- Statistics 159/259, Fall 2025 
- Due Thursday 9/18/2025, 11:59PM PT 
- This assignment is worth a maximum of 40 points. 
- Assignment type: individual. 
As this 2016 Nature survey points out, more than 70% of researchers have tried and failed to reproduce another scientist’s experiments, and more than half have failed to reproduce their own experiments. Do you believe in every paper you read?
For this assignment we will ask you to identify a paper you find interesting and evaluate how reproducible it is, from a computational perspective. We will not focus on questions regarding experimental replication, lab protocols, etc.
This could include (but it is not limited) to a paper of your area of research or interests, which potentially introduces new methodology, runs interesting experiments or just draws conclusions from previous work. Don’t worry if you don’t have an active research area yet - below we provide a starting list of potential papers you can use, pick one that looks interesting to you.
As a proof of concept, try to pick a paper that in principle looks reproducible. Evaluate the paper in the following categories. For each one of the categories, we give you a series of questions that you can check, but we also encourage you to think about other aspects if you feel inclined.
- Data Availability: - Is the data used in the paper available?
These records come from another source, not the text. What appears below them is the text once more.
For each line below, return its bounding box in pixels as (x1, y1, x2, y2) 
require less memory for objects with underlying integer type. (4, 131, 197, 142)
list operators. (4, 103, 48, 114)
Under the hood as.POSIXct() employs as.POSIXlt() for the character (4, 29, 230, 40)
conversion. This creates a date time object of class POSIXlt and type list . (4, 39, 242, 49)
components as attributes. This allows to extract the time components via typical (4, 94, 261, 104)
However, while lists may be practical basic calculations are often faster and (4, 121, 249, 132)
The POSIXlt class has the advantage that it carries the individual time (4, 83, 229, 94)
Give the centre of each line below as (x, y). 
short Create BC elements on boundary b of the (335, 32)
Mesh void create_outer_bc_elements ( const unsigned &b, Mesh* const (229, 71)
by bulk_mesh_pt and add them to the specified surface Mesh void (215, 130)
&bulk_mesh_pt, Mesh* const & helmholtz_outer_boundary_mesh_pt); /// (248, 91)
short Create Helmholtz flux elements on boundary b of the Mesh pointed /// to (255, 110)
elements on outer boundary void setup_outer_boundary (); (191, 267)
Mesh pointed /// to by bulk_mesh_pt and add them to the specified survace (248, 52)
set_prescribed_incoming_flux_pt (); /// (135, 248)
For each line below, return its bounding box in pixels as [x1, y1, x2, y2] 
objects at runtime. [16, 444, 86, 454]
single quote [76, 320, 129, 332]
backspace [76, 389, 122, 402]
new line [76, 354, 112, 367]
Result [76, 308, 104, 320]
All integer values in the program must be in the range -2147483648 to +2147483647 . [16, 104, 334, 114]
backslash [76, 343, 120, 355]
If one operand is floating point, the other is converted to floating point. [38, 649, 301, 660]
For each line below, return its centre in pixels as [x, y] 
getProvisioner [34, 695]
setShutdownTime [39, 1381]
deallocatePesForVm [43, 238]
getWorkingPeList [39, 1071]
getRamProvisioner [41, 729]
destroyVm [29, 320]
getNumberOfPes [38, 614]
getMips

If so, is it open or under request? 
- What is the format of the data? How would you retrieve the data? 
- Is it necessary to do any pre-processing to the data? If so, are the details for cleaning and pre-processing it explained and available? 
 
- Software: - Do the authors provide or make reference to the software tools they used? Are these public or private? How reliable are they? 
- If there is custom code written for the paper (not just using existing software packages), is it publicly available or upon request? (According to Gabelica et al. (2022), the chances to get the requested data are less than 10%). 
- Do they use open source (e.g. Python, R, Julia) or proprietary programming languages (e.g. Matlab, Mathematica, IDL)? 
- Do you think it will be easy to run their model? If so, is this because the analysis is intrinsically difficult or by lack of documentation? 
 
- Analysis: - Do the authors provide a full description of the steps followed during the analysis? 
- Is there any logical gap in the flow of data (eg, hyperparameter setting, cleaning or filtering of data)? 
 
- Statistical Significance: - Is the net amount of data enough to lead to the conclusion/conclusions of the paper? 
- Do the conclusions the authors claim follow directly from the analysis they do? 
- Do the authors take into account uncertainties in the data they are using or in the methods they deploy to analyze the data? Are the results reported with error estimation? 
- Do you think the conclusions may be biased towards what the authors want to prove instead of what the data suggest? After reading the paper, do you think the abstract actually reflects what the paper actually shows? 
 
For each one of these four categories, you have to write a response of at least 200 words. For further guidance about checkpoints for reproducibility, you can also check Joelle Pineau’s Reproducibility Checklist used in the NeurIPS Reproducibility Challenge.
You will also have to write a response to the authors as if you were a referee who just received this paper to be peer reviewed, as a reproducibility editor. That is, you don’t need to discuss the scientific merits or the domain specific ideas in the paper, only focus on questions of reproducibility.
- Importantly, this response should be framed as a polite, constructive critique: imagine sending this to a colleague who will read it, where you are evaluating how well they did in this regard, and suggesting how they could improve. 
- In your response, make it as clear as possible which aspects of reproducibility are not satisfactory or missing and make suggestions about how the authors can improve the reproducibility of their work. The response has to be elaborated and well articulated. A good response is expected to be between 400 and 600 words. 
We encourage you to find papers in your area of interest and/or research, but you can also start by looking at the following list of papers:
- https:// - github - .com - /jupyter - /jupyter - /wiki - #reproducible - -academic - -publications 
- For a list of ML papers, you can check the list of 2019 NeurIPS accepted papers, which were used during the Reproducibility Challenge. 
Deliverables¶
- Write out your answers by filling out the provided markdown file, according to the description above. 
- Convert the markdown file to PDF using the pandoc program (which is installed in the hub). To do this, you will need to run - pandoc hw01-response.md -o hw01-response.pdfin your terminal, and the pdf file should appear. Commit this PDF also to your repository.
- Fill out the Google Form (you can copy and paste from the full-form response in Markdown). Grade from poor (1) to good (5) how reproducible the paper is for each one of the evaluation categories above.